On the contrary, for 'R' rated movies, we see that there is a negative correlation in all cases and there are no zero values which means in no case was there a lack of correlation. The reason for the negative correlation may be people do not bring their children to those movies, so they do not pay as much. Some people may prefer other movie companies if they were inclined to watch an 'R' rated movie.
As for 'PG' and 'PG-13' rated movies, we do see many zero values for many cases. So we conclude that for those cases, there is no correlation between a movie being rated 'PG' or 'PG-13' and the revenue it brings in. For others, it seems like negatively correlated cases overpowers positively correlated cases, but still we can not draw a clear conclusion.

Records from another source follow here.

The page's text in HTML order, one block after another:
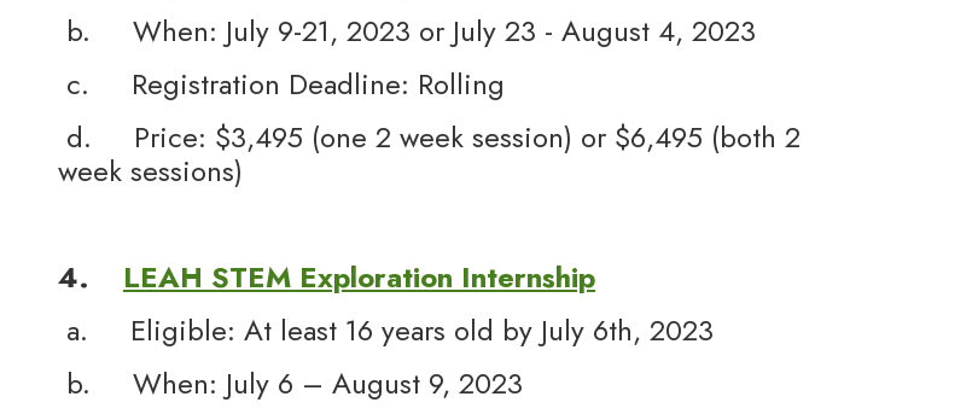
b. When: July 9-21, 2023 or July 23 - August 4, 2023
c. Registration Deadline: Rolling
d. Price: $3,495 (one 2 week session) or $6,495 (both 2
week sessions)
4. LEAH STEM Exploration Internship
a. Eligible: At least 16 years old by July 6th, 2023
b. When: July 6 – August 9, 2023
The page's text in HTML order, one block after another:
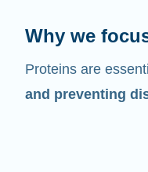
Why we
Proteins are
and preventing
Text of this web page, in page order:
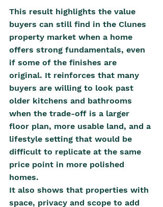
This result highlights the value
buyers can still find in the Clunes
property market when a home
offers strong fundamentals, even
if some of the finishes are
original. It reinforces that many
buyers are willing to look past
older kitchens and bathrooms
when the trade-off is a larger
floor plan, more usable land, and a
lifestyle setting that would be
difficult to replicate at the same
price point in more polished
homes.
It also shows that properties with
space, privacy and scope to add
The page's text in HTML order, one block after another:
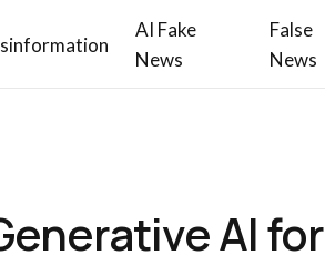
AI Fake
News
False
News
AI for
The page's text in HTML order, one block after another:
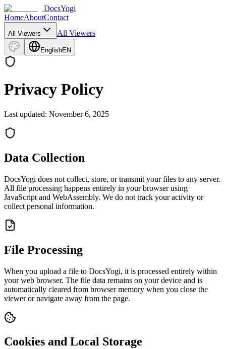
DocsYogi
HomeAboutContact
All Viewers All Viewers
EnglishEN
Privacy Policy
Last updated: November 6, 2025
Data Collection
DocsYogi does not collect, store, or transmit your files to any server.
All file processing happens entirely in your browser using
JavaScript and WebAssembly. We do not track your activity or
collect personal information.
File Processing
When you upload a file to DocsYogi, it is processed entirely within
your web browser. The file data remains on your device and is
automatically cleared from browser memory when you close the
viewer or navigate away from the page.
Cookies and Local Storage
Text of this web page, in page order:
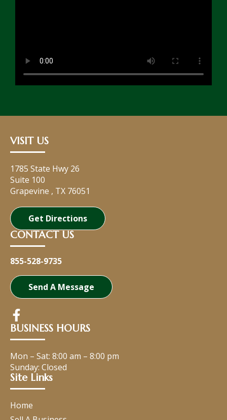
VISIT US
1785 State Hwy 26
Suite 100
Grapevine , TX 76051
Get Directions
CONTACT US
855-528-9735
Send A Message
BUSINESS HOURS
Mon – Sat: 8:00 am – 8:00 pm
Sunday: Closed
Site Links
Home
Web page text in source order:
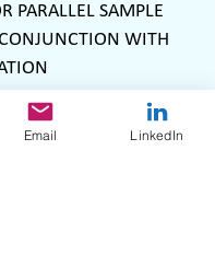
PARALLEL SAMPLE
WITH
Email LinkedIn
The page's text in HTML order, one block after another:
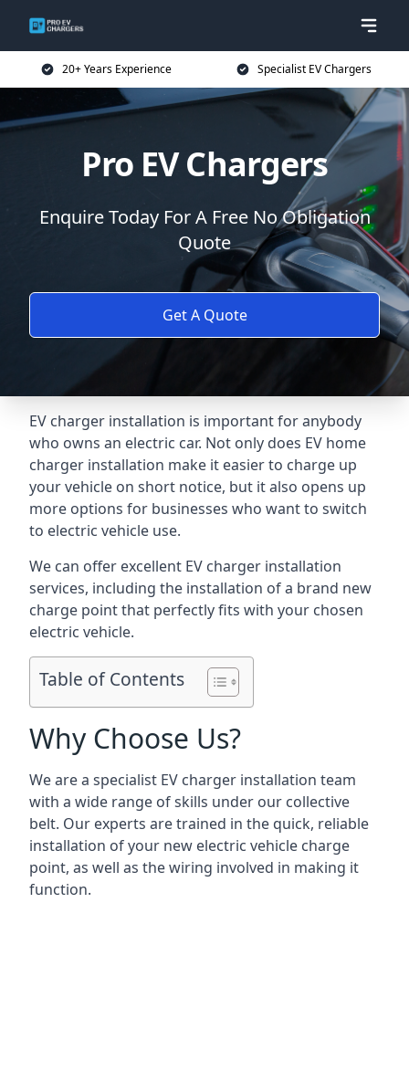
20+ Years Experience Specialist EV Chargers
Pro EV Chargers
Enquire Today For A Free No Obligation
Quote
Get A Quote
EV charger installation is important for anybody
who owns an electric car. Not only does EV home
charger installation make it easier to charge up
your vehicle on short notice, but it also opens up
more options for businesses who want to switch
to electric vehicle use.
We can offer excellent EV charger installation
services, including the installation of a brand new
charge point that perfectly fits with your chosen
electric vehicle.
Table of Contents
Why Choose Us?
We are a specialist EV charger installation team
with a wide range of skills under our collective
belt. Our experts are trained in the quick, reliable
installation of your new electric vehicle charge
point, as well as the wiring involved in making it
function.
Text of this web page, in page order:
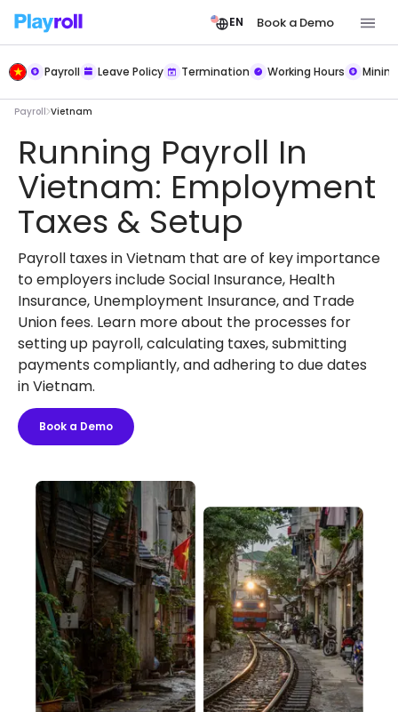
EN Book a Demo
Payroll Leave Policy Termination Working Hours
Payroll Vietnam
Running Payroll In
Vietnam: Employment
Taxes & Setup
Payroll taxes in Vietnam that are of key importance
to employers include Social Insurance, Health
Insurance, Unemployment Insurance, and Trade
Union fees. Learn more about the processes for
setting up payroll, calculating taxes, submitting
payments compliantly, and adhering to due dates
in Vietnam.
Book a Demo
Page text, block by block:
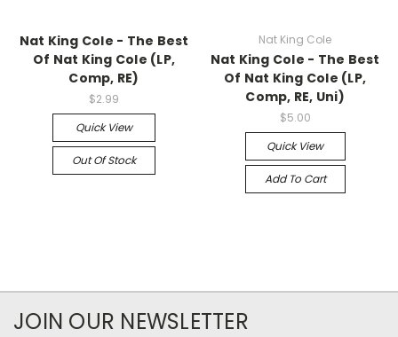
Nat King Cole - The Best
Of Nat King Cole (LP,
Comp, RE)
$2.99
Quick View
Out Of Stock
Nat King Cole
Nat King Cole - The Best
Of Nat King Cole (LP,
Comp, RE, Uni)
$5.00
Quick View
Add To Cart
JOIN OUR NEWSLETTER
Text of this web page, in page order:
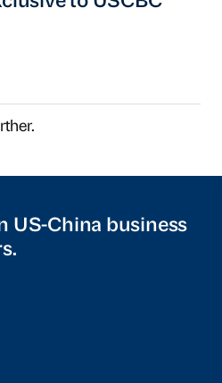
US-China business
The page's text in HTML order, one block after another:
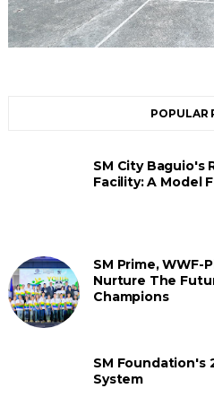
POPULAR
SM City Baguio's
Facility: A Model
SM Prime, WWF-
Nurture The
Champions
SM Foundation's
System
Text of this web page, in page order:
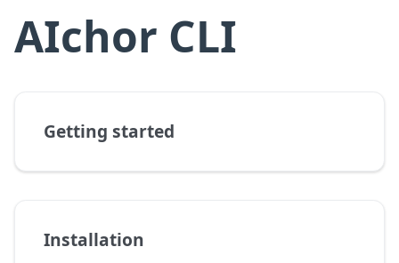
AIchor CLI
Getting started
Installation
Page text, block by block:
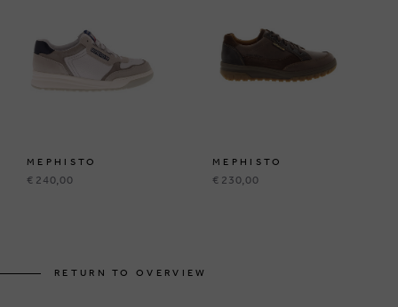
MEPHISTO
€ 240,00
MEPHISTO
€ 230,00
RETURN TO OVERVIEW
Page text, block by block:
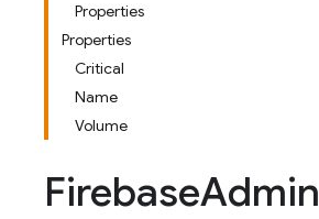
Properties
Properties
Critical
Name
Volume
FirebaseAdmin
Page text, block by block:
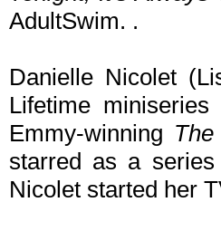
AdultSwim. .
Danielle Nicolet
Lifetime miniseries
Emmy-winning
starred as a
Nicolet started her
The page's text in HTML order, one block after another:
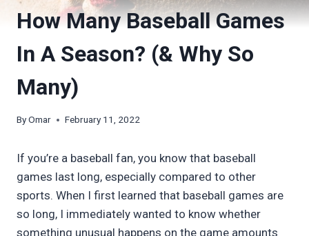
How Many Baseball Games
In A Season? (& Why So
Many)
ByOmar February 11, 2022
If you’re a baseball fan, you know that baseball
games last long, especially compared to other
sports. When I first learned that baseball games are
so long, I immediately wanted to know whether
something unusual happens on the game amounts
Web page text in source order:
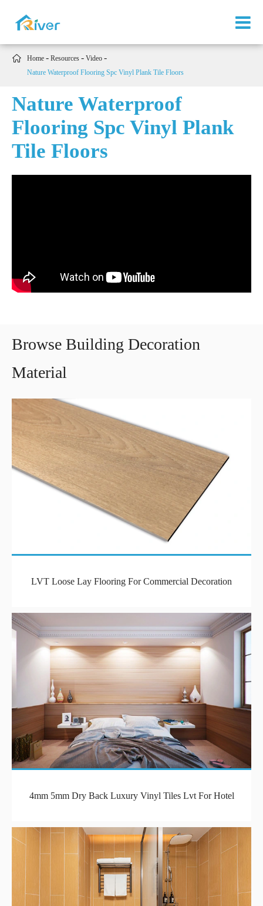
 Home Resources
Video
Nature Waterproof Flooring Spc Vinyl Plank Tile Floors
Nature Waterproof
Flooring Spc Vinyl Plank
Tile Floors
Browse Building Decoration
Material
LVT Loose Lay Flooring For Commercial Decoration
4mm 5mm Dry Back Luxury Vinyl Tiles Lvt For Hotel
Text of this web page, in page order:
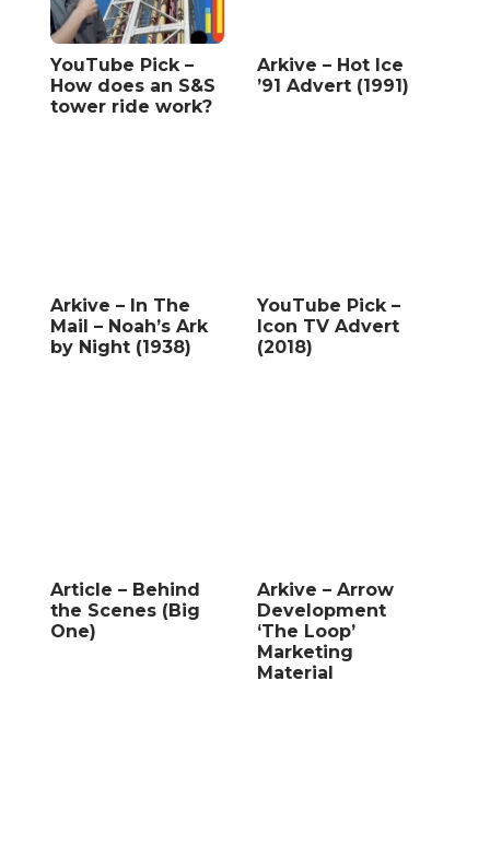
YouTube Pick –
How does an S&S
tower ride work?
Arkive – Hot Ice
’91 Advert (1991)
Arkive – In The
Mail – Noah’s Ark
by Night (1938)
YouTube Pick –
Icon TV Advert
(2018)
Article – Behind
the Scenes (Big
One)
Arkive – Arrow
Development
‘The Loop’
Marketing
Material
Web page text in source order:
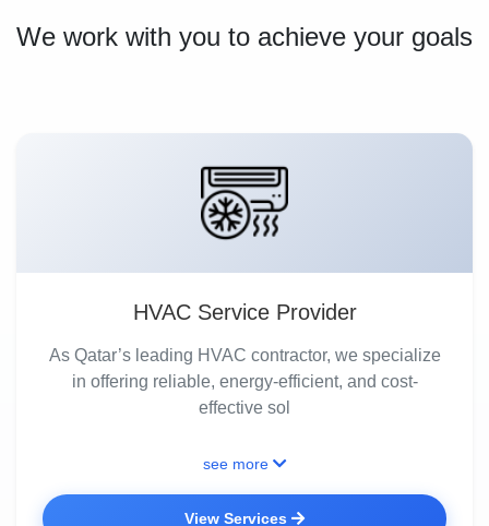
We work with you to achieve your goals
HVAC Service Provider
As Qatar’s leading HVAC contractor, we specialize
in offering reliable, energy-efficient, and cost-
effective sol
see more
View Services
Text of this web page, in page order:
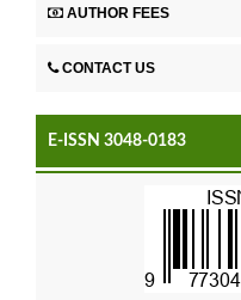
AUTHOR FEES
CONTACT US
E-ISSN 3048-0183
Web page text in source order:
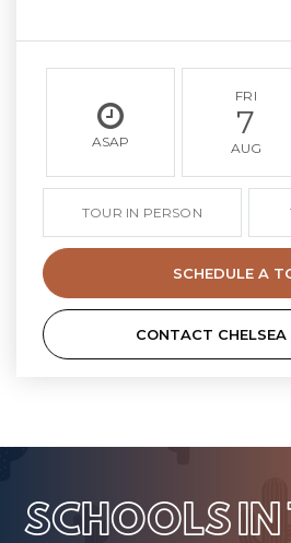
ASAP
FRI
7
AUG
TOUR IN PERSON
SCHEDULE A
CONTACT
SCHOOLS IN
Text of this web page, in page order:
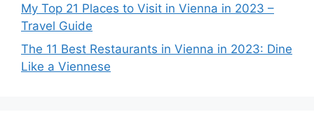
My Top 21 Places to Visit in Vienna in 2023 –
Travel Guide
The 11 Best Restaurants in Vienna in 2023: Dine
Like a Viennese
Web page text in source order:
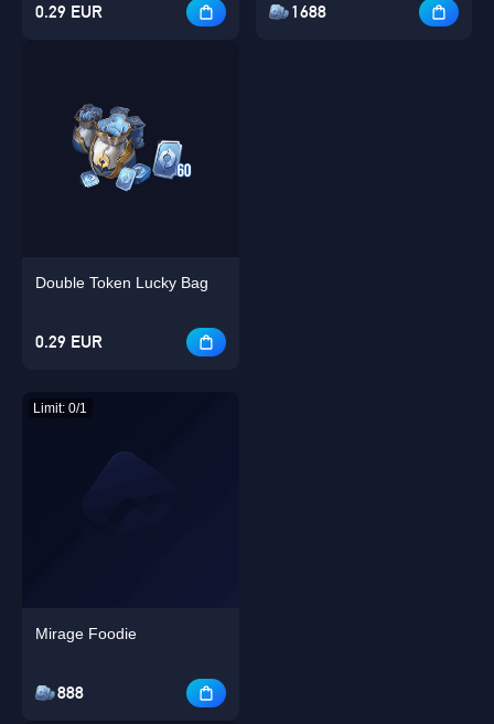
0.29 EUR 1688
Double Token Lucky Bag
0.29 EUR
Limit: 0/1
Mirage Foodie
888
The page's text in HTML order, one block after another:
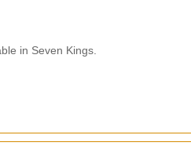
in Seven Kings.
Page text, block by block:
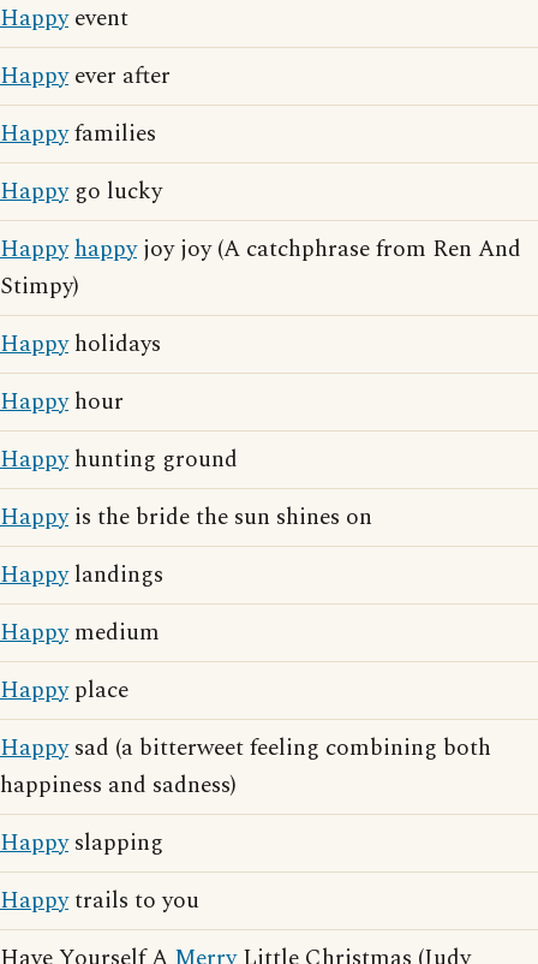
Happyevent
Happyever after
Happyfamilies
Happygo lucky
Happyhappyjoy joy (A catchphrase from Ren And
Stimpy)
Happyholidays
Happyhour
Happyhunting ground
Happyis the bride the sun shines on
Happylandings
Happymedium
Happyplace
Happysad (a bitterweet feeling combining both
happiness and sadness)
Happyslapping
Happytrails to you
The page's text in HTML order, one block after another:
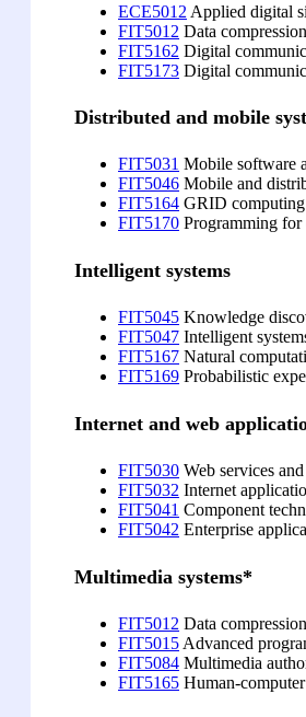
ECE5012 Applied digital
FIT5012 Data
FIT5162 Digital
FIT5173 Digital
Distributed and mobile
FIT5031 Mobile software
FIT5046 Mobile and
FIT5164 GRID computing
FIT5170 Programming for
Intelligent systems
FIT5045 Knowledge
FIT5047 Intelligent
FIT5167 Natural
FIT5169 Probabilistic
Internet and web
FIT5030 Web services
FIT5032 Internet
FIT5041 Component
FIT5042 Enterprise
Multimedia systems*
FIT5012 Data
FIT5015 Advanced
FIT5084 Multimedia
FIT5165 Human-
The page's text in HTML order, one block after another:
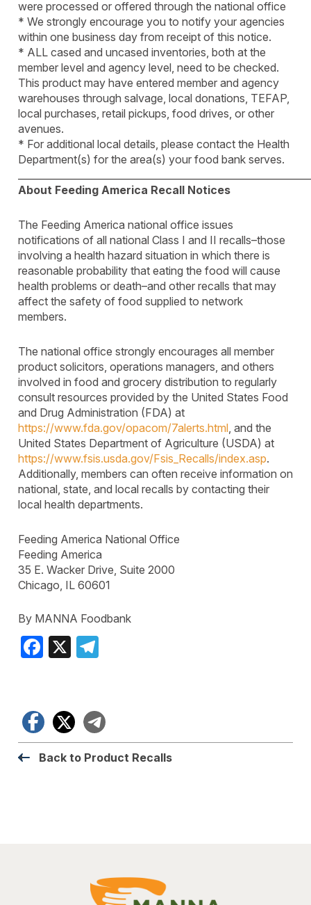
were processed or offered through the national office
* We strongly encourage you to notify your agencies
within one business day from receipt of this notice.
* ALL cased and uncased inventories, both at the
member level and agency level, need to be checked.
This product may have entered member and agency
warehouses through salvage, local donations, TEFAP,
local purchases, retail pickups, food drives, or other
avenues.
* For additional local details, please contact the Health
Department(s) for the area(s) your food bank serves.
About Feeding America Recall Notices
The Feeding America national office issues
notifications of all national Class I and II recalls–those
involving a health hazard situation in which there is
reasonable probability that eating the food will cause
health problems or death–and other recalls that may
affect the safety of food supplied to network
members.
The national office strongly encourages all member
product solicitors, operations managers, and others
involved in food and grocery distribution to regularly
consult resources provided by the United States Food
and Drug Administration (FDA) at
https://www.fda.gov/opacom/7alerts.html, and the
United States Department of Agriculture (USDA) at
https://www.fsis.usda.gov/Fsis_Recalls/index.asp.
Additionally, members can often receive information on
national, state, and local recalls by contacting their
local health departments.
Feeding America National Office
Feeding America
35 E. Wacker Drive, Suite 2000
Chicago, IL 60601
By MANNA Foodbank
Facebook
X
Facebook
X
Back to Product Recalls
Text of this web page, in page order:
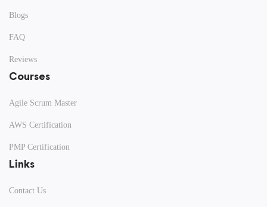
Blogs
FAQ
Reviews
Courses
Agile Scrum Master
AWS Certification
PMP Certification
Links
Contact Us
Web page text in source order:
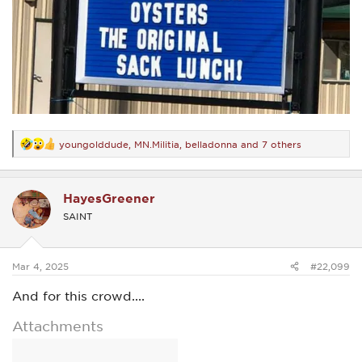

Finally, considering all the evidence, I would advise the Disney company to make more movies targeting the General audience.
'PG' and 'PG-13' rated movies may occasionally bring in high revenue, but chances are they may not do as well as the 'G' rated ones.
I certainly would not recommend Disney to produce 'R' rated movies based on the data.